When ZoomInfo implemented its first microservice (an Apache Solr search service) we selected Kubernetes for container orchestration expecting it to adequately manage creating and destroying new instances and directing traffic between them. Unfortunately, we found some issues with the way it handled load balancing and looked for another solution to properly manage traffic to and from our microservice instances. Istio is that solution.
What Is Istio?
Istio bills itself as a service mesh that transparently layers on top of an existing distributed system to connect, secure, control, and observe services. It can provide features like service discovery, failure recovery, authentication, rate limiting, and A/B and canary testing in addition to the load balancing functionality ZoomInfo needs.
How Istio Works
Istio consists of three layers: a data plane, a control plane, and mixers that facilitate communication between the two as illustrated in this diagram from the Istio website.
The data plane provides sidecar proxy servers (extended from Envoy proxies) to each microservice instance, controlling traffic to and from each. The control plane manages and configures these proxy servers according to defined rules, and the mixers actually route traffic according to the directions from the control plane.
More information on Istio, its architecture, and the basic services it can provide is available here.
How Istio Solved Our Load Balancing Issues
Before outlining how Istio fixes the problems we saw with Kubernetes load balancing it’s important to understand what those problems were.
The Problem with Kubernetes Load Balancing
At first it appeared that Kubernetes was doing a fine job with our load balancing. However, over time, we observed that traffic to certain pods would spike then wane just as traffic to others spiked.
If you look at the graph of requests processed by each Kubernetes pod above, you’ll see this behavior. The amount of traffic processed by each node varies greatly at any given time and the specific pods experiencing heavy, medium, or light traffic change over time. This is not only inefficient but also risky; it means that if a single instance goes down it’s much more likely to take a significant portion of our traffic with it.

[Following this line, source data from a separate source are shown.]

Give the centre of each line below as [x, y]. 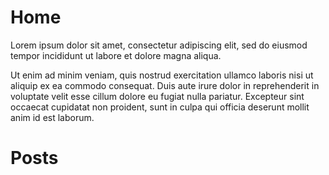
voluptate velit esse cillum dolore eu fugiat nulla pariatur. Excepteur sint [157, 96]
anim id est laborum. [52, 117]
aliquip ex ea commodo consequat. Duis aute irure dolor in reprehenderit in [165, 85]
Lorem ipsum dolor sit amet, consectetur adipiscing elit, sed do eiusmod [159, 45]
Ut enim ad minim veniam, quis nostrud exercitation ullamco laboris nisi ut [162, 75]
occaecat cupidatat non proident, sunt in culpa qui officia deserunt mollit [160, 107]
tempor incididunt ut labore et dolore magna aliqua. [116, 55]
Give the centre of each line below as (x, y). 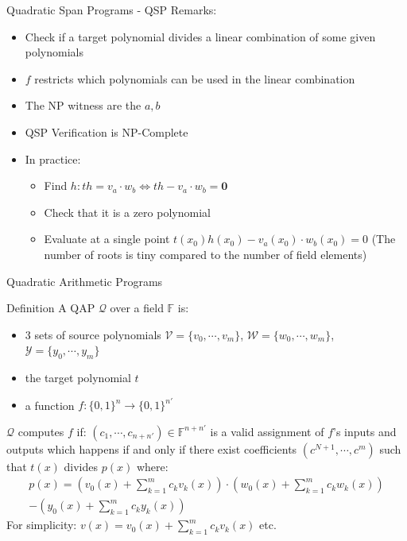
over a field (137, 308)
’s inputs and (365, 431)
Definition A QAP (51, 308)
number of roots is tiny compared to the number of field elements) (205, 254)
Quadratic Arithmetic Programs (85, 281)
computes (41, 431)
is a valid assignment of (267, 431)
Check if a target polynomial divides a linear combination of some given (200, 36)
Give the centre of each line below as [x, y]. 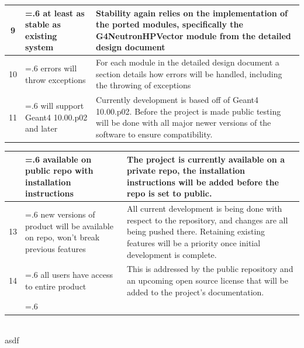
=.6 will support [55, 105]
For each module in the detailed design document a [188, 62]
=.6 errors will [51, 68]
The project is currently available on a [206, 159]
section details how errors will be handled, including [189, 73]
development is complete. [172, 254]
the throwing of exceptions [144, 85]
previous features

It turns out that Kubernetes uses an L4 load balancer, meaning that, for HTTP/2 traffic in particular, it assigns traffic on a per connection basis and all requests via a single connection are then sent to the same pod it was originally assigned. Since our microservice is using remote procedure calls that use HTTP/2, a single consumer uses a single connection per session whether that session includes one, a dozen, a hundred, or thousands of individual data requests. Those spikes we saw were sessions with a lot of requests at that specific time. As requests dropped off or sessions closed, the traffic to those same pods drop. A few seconds later a different session with lots of requests might be assigned to a different pod, causing it to spike instead.
The Fix Using Istio
As discussed above, Istio uses a three layer approach that includes a centralized service applying any rules for traffic routing, a centralized service actually managing traffic according to those rules, and individual sidecar proxies within each microservice instance.
This system provides an L7 load balancer, meaning that it assigns traffic on a per request basis, even for HTTP/2 traffic. If a single connection generates 100 requests, those requests are split up among the available instances for faster processing and to ensure even request traffic to each instance.
This model also allows routing based on criteria of the requests, allowing certain requests to be routed to test servers or to servers trying out newer functionality on a limited subset of users (for example, A/B testing).
After adopting Istio load balancing, ZoomInfo immediately saw its production traffic even out as shown in the graph below:
Notice that there are two lines that fluctuate over time in this graph. Those lines actually represent all traffic doing people searches and all traffic doing company searches and those lines consist of multiple individual lines directly on top of each other, each representing individual microservice instances. The traffic is so evenly distributed that there is no delta between them at any meaningful scale.
Downsides of Using Istio
While Istio has a lot of offer, it does have some drawbacks. The biggest is that it’s very new. This comes with the risk of more rapid future change than products that have already built up large user bases that typically lead to small, incremental changes to a product. It also means that it hasn’t been very widely adopted yet and there aren’t very many experts out there. With more popular tools that have been around for a long time, it’s often easy to get answers to questions just through a quick online search or by asking a question at Stack Overflow or similar community support sites. With Istio, figuring out solutions to issues and challenges that cropped up during the development process proved more difficult. ZoomInfo was on the leading edge of the technology and thus there wasn’t much general knowledge out in the wider world.
Because ZoomInfo uses a beta version included inside our cloud provider’s version of Kubernetes, we were able to leverage our cloud support contract to get help and advice on implementing Istio. If you have a support option of this sort, we recommend taking advantage of it if you plan to try Istio or any other new cloud tools or technology.
Final Thoughts on Istio and Load Balancing Microservices
While there is some risk involved in using such a new product and it would be nice to have more pervasive support options, ZoomInfo has been very happy with its choice to use Istio for load balancing its search microservice. It solved the problems we experienced with Kubernetes, resulting in traffic distributed so evenly it appears as a single line on graphs.
We definitely recommend using Istio as part of your microservice tool chain.